Activity: Leave out the pictures and output exactly the lines below from the one with "Yogastudio Die Matte" down to the one with "those who appreciate", both of them included.

Source records:
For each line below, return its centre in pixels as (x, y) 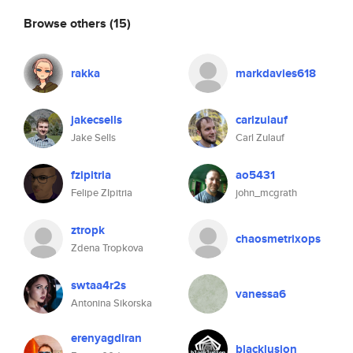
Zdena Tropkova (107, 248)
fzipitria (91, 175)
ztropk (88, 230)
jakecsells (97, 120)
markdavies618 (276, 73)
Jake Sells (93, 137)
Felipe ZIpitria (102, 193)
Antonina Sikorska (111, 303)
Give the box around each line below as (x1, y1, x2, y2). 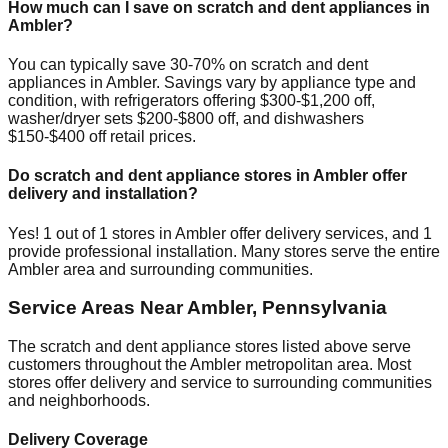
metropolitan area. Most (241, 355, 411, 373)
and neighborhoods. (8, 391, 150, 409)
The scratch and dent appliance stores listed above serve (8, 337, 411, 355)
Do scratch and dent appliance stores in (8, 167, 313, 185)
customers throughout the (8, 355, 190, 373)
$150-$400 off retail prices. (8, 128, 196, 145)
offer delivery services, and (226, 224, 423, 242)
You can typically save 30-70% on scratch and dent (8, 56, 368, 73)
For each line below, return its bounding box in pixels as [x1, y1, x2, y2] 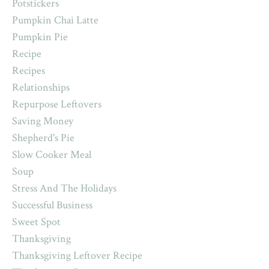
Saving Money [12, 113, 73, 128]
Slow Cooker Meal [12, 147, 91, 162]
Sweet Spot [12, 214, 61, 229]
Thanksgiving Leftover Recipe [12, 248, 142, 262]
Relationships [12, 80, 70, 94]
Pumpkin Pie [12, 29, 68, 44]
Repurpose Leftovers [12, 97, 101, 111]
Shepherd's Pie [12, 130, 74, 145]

==

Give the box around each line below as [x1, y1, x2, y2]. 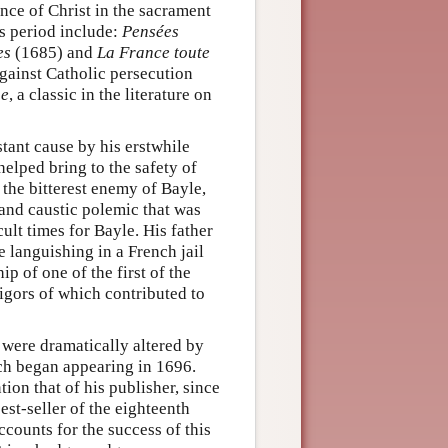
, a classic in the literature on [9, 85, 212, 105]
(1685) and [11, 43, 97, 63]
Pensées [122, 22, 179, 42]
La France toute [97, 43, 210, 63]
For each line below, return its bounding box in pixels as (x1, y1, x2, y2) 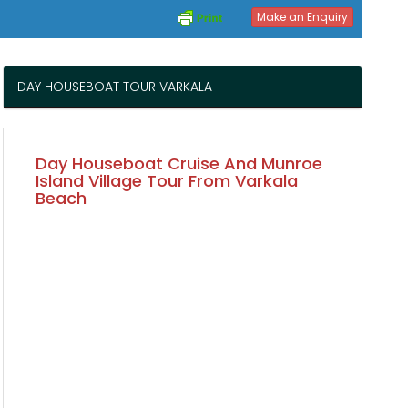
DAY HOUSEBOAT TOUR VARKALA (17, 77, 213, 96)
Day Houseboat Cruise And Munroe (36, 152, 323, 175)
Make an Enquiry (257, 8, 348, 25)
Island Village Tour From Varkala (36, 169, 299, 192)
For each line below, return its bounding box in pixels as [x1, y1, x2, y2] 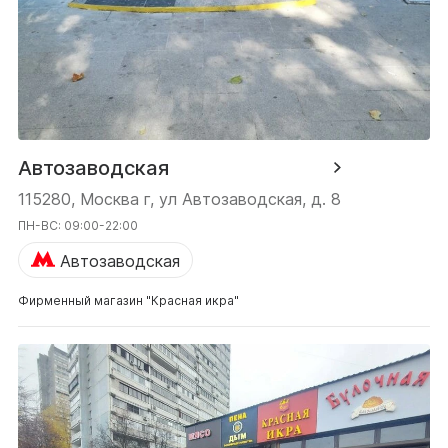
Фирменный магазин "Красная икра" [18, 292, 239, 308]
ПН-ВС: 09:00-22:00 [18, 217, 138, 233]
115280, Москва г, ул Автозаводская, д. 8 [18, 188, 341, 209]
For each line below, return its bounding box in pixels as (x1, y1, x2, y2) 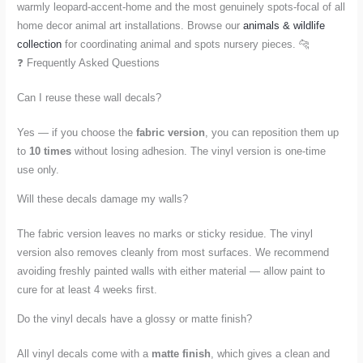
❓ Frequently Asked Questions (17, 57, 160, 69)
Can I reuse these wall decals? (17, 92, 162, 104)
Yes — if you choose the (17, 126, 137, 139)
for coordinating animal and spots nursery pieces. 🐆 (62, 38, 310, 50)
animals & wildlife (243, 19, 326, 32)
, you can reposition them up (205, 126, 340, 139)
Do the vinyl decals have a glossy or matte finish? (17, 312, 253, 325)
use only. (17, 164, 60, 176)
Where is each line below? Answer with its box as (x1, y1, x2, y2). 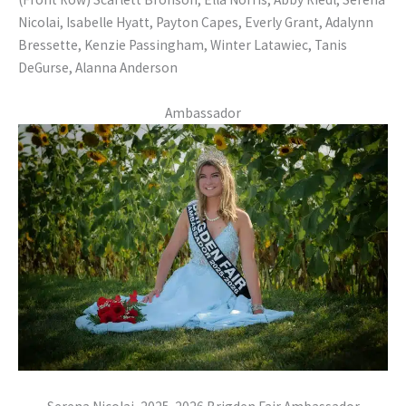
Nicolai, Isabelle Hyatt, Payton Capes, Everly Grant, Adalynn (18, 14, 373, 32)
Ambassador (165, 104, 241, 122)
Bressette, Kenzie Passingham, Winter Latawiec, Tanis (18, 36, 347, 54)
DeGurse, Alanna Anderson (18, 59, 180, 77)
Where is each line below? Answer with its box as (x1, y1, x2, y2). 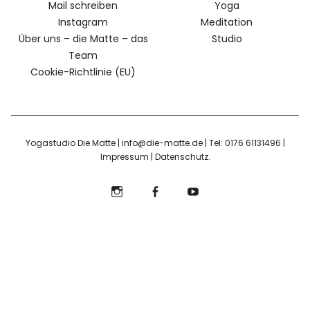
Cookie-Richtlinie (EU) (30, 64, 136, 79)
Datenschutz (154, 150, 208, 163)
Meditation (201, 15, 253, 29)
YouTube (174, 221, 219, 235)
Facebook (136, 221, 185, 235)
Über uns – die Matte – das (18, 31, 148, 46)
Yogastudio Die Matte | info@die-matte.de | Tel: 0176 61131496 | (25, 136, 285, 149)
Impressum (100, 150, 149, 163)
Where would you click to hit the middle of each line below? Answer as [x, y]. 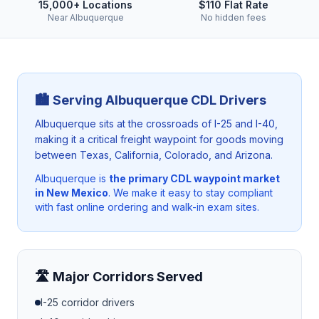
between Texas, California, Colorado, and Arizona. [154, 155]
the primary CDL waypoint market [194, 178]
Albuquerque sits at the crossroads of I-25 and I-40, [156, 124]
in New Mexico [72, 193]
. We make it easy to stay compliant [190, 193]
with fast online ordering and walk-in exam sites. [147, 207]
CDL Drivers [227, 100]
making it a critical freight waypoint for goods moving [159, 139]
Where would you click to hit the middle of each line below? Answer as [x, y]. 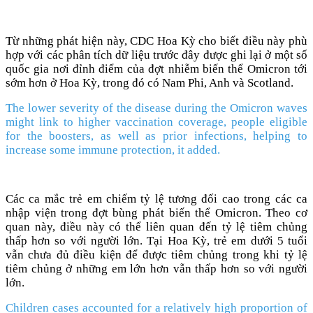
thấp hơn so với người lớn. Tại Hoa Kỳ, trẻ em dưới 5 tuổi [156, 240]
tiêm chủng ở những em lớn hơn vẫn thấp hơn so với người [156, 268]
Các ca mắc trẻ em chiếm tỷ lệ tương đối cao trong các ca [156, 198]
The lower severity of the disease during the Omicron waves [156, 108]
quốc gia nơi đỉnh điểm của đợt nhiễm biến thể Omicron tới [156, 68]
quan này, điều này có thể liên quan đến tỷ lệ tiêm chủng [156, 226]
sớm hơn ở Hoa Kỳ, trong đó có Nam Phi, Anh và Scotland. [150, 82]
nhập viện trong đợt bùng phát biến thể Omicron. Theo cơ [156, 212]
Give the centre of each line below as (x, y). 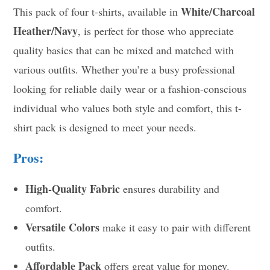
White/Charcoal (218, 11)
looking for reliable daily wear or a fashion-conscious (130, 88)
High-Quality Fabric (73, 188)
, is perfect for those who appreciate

Finished exercise:
Yogastudio Die Matte | info@die-matte.de | Tel: 0176 61131496 | (25, 136, 285, 149)
Impressum (100, 150, 149, 163)
Where would you click to hit the middle of each line below? Answer as [x, y]. 
between Texas, California, Colorado, and Arizona. [154, 155]
the primary CDL waypoint market [194, 178]
Albuquerque sits at the crossroads of I-25 and I-40, [156, 124]
in New Mexico [72, 193]
. We make it easy to stay compliant [190, 193]
with fast online ordering and walk-in exam sites. [147, 207]
CDL Drivers [227, 100]
making it a critical freight waypoint for goods moving [159, 139]
Where would you click to hit the middle of each line below? Answer as [x, y]. 
thấp hơn so với người lớn. Tại Hoa Kỳ, trẻ em dưới 5 tuổi [156, 240]
tiêm chủng ở những em lớn hơn vẫn thấp hơn so với người [156, 268]
Các ca mắc trẻ em chiếm tỷ lệ tương đối cao trong các ca [156, 198]
The lower severity of the disease during the Omicron waves [156, 108]
quốc gia nơi đỉnh điểm của đợt nhiễm biến thể Omicron tới [156, 68]
quan này, điều này có thể liên quan đến tỷ lệ tiêm chủng [156, 226]
sớm hơn ở Hoa Kỳ, trong đó có Nam Phi, Anh và Scotland. [150, 82]
nhập viện trong đợt bùng phát biến thể Omicron. Theo cơ [156, 212]
Give the centre of each line below as (x, y). 
White/Charcoal (218, 11)
looking for reliable daily wear or a fashion-conscious (130, 88)
High-Quality Fabric (73, 188)
, is perfect for those who appreciate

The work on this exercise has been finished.